We characterized the clinical phenotype of severe (n = 21), mild (n = 7) and risk (n = 39) GBA1 carriers and non-carriers (n = 554) only in unrelated PD patients excluding carriers with only one synonymous or VUS variant in individuals remaining after the filtering step. The AAO was similar between GBA1 carriers (61.6 ± 11.5) and non-carriers (62.6 ± 11.6). Severe PDGBA1 variant carriers showed a trend towards younger AAO compared to mild and risk (severe: 58.6 ± 13.1 vs mild: 65.4 ± 17 vs risk: 62.5 ± 9.3 years; p = 0.29) (Table 3), with a significant risk to develop early onset PD (OR = 4.02; p = 0.0098). In contrast to non-carriers, we also observed that carriers of pathogenic variants have a strong family history of PD (OR = 0.74; p = 0.0401).

Table 3 Demographic data for the PD patients in the Luxembourg Parkinson’s study separated by GBA1 variant status.

We compared clinical features between PD patients carrying pathogenic GBA1 variants and PD patients without GBA1 variants (Supplementary Table 6). We found that in carriers the sense of smell was strongly impaired (uncorrected p = 0.0210) and a higher rate of hallucinations (uncorrected p = 0.0415). Next, we compared patients carrying variants from each category (severe, mild or risk) separately with PD patients without GBA1 variants (Table 4).

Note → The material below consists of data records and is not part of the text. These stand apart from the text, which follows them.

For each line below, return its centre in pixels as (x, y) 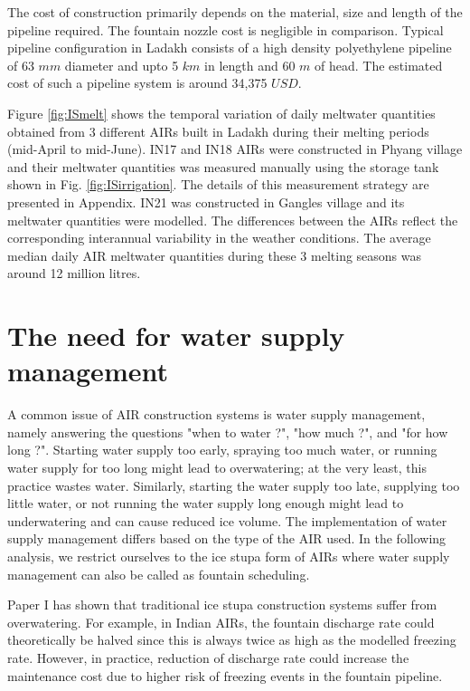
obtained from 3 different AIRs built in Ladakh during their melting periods (218, 131)
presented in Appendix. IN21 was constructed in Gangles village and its (206, 202)
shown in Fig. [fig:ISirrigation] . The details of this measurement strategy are (218, 184)
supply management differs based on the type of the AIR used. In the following (227, 538)
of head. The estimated (379, 65)
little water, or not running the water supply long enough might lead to (206, 503)
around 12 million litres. (74, 273)
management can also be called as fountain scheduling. (159, 574)
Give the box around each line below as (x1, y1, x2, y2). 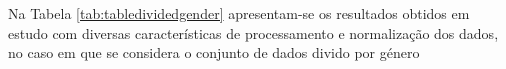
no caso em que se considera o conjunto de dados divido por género (8, 42, 420, 63)
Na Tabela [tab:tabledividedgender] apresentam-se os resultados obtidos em (8, 3, 470, 23)
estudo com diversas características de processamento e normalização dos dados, (8, 22, 499, 43)
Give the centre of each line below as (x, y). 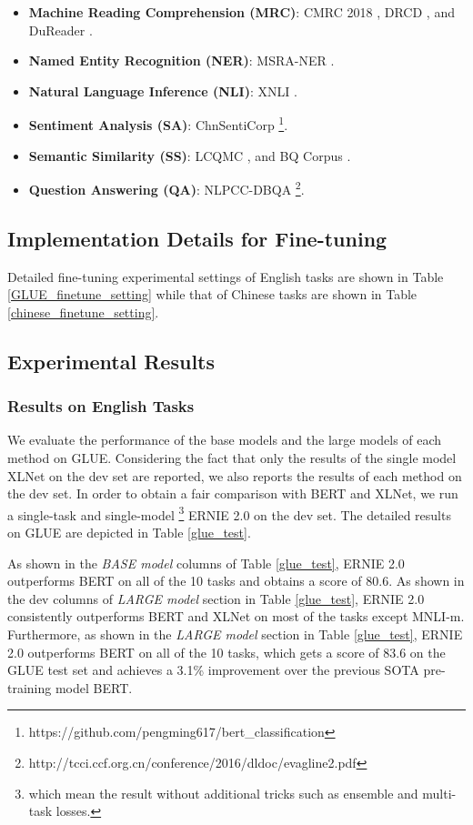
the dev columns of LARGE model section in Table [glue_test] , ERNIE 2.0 (216, 598)
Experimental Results (111, 361)
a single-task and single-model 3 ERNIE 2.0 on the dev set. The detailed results (229, 513)
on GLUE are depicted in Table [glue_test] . (129, 533)
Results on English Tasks (101, 406)
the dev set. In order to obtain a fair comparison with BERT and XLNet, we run (233, 493)
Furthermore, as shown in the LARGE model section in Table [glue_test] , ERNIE (235, 634)
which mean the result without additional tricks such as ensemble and (223, 793)
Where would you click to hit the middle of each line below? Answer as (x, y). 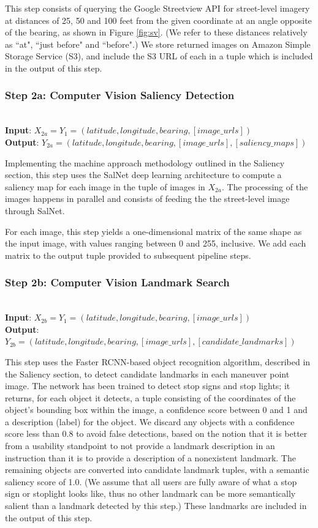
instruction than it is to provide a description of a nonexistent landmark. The (150, 457)
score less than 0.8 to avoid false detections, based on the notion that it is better (156, 433)
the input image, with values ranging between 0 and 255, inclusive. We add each (156, 243)
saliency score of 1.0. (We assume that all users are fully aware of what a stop (151, 481)
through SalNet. (35, 210)
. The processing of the (265, 186)
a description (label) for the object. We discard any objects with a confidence (150, 421)
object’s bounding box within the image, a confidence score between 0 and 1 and (156, 410)
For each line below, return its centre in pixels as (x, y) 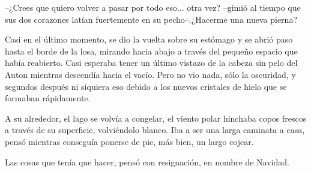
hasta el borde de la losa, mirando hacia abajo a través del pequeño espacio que (151, 51)
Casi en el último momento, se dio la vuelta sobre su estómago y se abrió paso (149, 39)
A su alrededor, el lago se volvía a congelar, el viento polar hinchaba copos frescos (156, 118)
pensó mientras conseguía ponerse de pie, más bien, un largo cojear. (129, 141)
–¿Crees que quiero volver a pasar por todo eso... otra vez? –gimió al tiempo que (153, 7)
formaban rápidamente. (48, 98)
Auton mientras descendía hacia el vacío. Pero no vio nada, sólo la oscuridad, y (150, 74)
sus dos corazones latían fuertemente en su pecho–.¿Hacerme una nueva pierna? (151, 19)
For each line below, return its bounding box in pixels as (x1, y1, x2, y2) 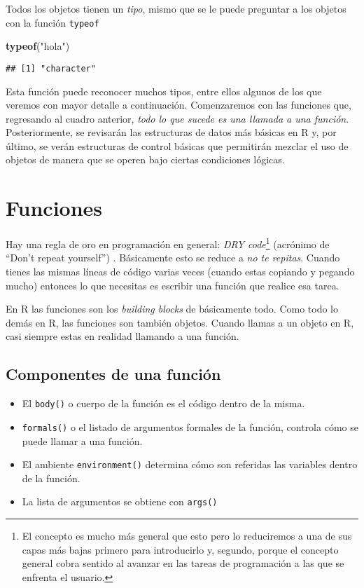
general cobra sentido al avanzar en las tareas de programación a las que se (22, 556, 344, 570)
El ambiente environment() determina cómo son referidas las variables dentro (22, 457, 358, 472)
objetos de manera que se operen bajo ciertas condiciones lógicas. (6, 152, 285, 167)
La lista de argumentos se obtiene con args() (22, 494, 218, 509)
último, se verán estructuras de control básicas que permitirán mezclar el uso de (6, 138, 349, 153)
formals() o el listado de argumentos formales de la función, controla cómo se (22, 419, 358, 434)
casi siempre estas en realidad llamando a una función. (6, 329, 239, 343)
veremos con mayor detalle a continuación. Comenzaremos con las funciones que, (6, 97, 351, 112)
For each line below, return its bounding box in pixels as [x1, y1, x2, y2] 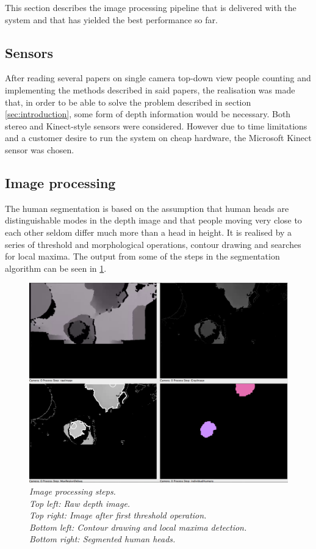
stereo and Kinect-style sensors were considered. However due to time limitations [5, 119, 307, 132]
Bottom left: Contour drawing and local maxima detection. [29, 520, 247, 533]
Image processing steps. [29, 485, 116, 498]
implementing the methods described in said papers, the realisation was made [5, 83, 295, 96]
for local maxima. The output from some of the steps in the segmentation [5, 250, 280, 263]
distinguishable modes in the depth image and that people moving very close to [5, 214, 302, 227]
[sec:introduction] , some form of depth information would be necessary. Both [5, 107, 291, 120]
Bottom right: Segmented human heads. [29, 533, 176, 545]
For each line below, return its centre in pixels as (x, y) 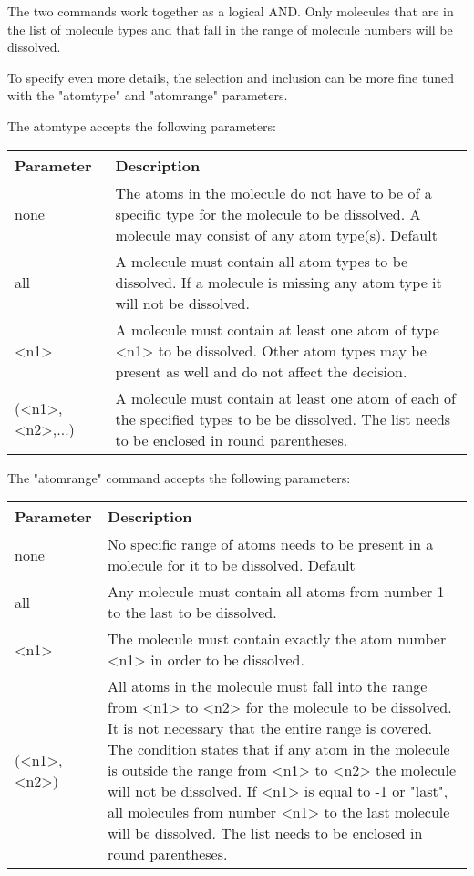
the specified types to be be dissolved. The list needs (283, 418)
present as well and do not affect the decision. (261, 371)
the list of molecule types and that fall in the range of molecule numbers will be (230, 29)
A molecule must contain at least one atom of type (277, 329)
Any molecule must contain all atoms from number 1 (276, 592)
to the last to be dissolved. (192, 613)
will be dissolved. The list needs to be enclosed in (265, 833)
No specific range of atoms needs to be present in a (271, 544)
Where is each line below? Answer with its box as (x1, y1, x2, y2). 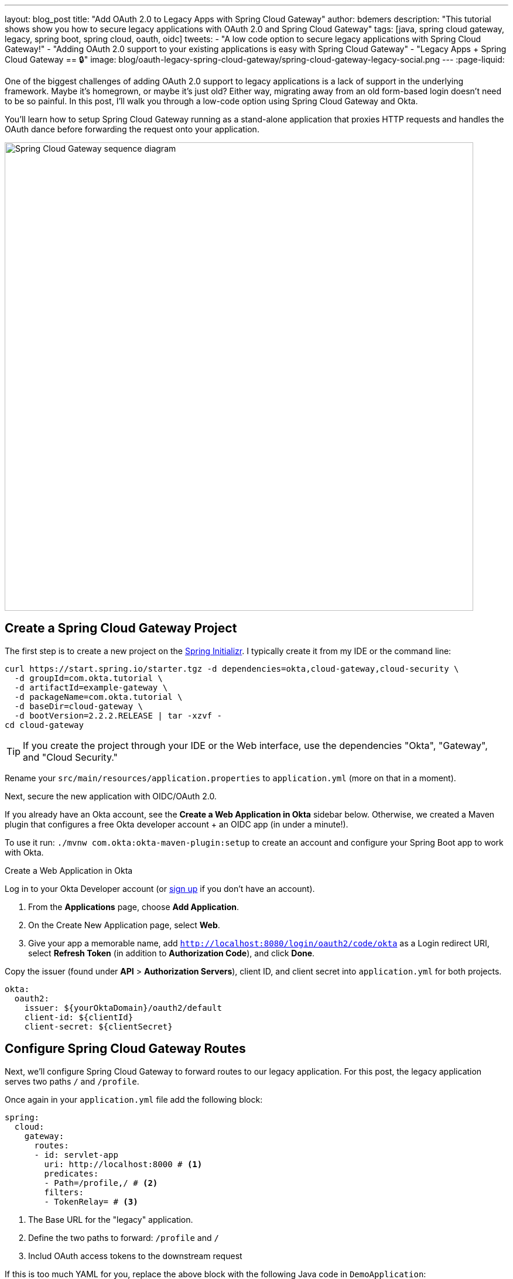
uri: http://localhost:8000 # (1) (44, 1159, 203, 1169)
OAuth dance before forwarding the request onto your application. (5, 124, 259, 134)
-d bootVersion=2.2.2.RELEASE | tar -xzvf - (14, 710, 222, 720)
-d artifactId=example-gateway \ (14, 682, 168, 692)
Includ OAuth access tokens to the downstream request (28, 1250, 242, 1261)
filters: (44, 1187, 84, 1197)
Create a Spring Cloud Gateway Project (5, 621, 237, 636)
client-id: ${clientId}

Carriers of severe GBA1 variants showed more severe non-motor symptoms when compared to non-GBA1 carriers, such as MDS-UPDRS Part I (uncorrected p = 0.0074) and hallucinations (uncorrected p = 0.0099), and also an impaired sense of smell as assessed by Sniffin’ Stick test (uncorrected p = 0.0405). To show the deleterious impact of the severe variants, we compared carriers of severe variants with patients carrying either mild or risk GBA1 variants (Table 5). We observed that severe variants carriers have more severe gait disorder (uncorrected p = 0.0188) and depression (uncorrected p = 0.0074) and worse MDS-UPDRS Part I (uncorrected p = 0.0019) and PDQ-39 (uncorrected p = 0.0422). For all clinical features, there were no significant associations after the correction for multiple comparisons using FDR adjustment.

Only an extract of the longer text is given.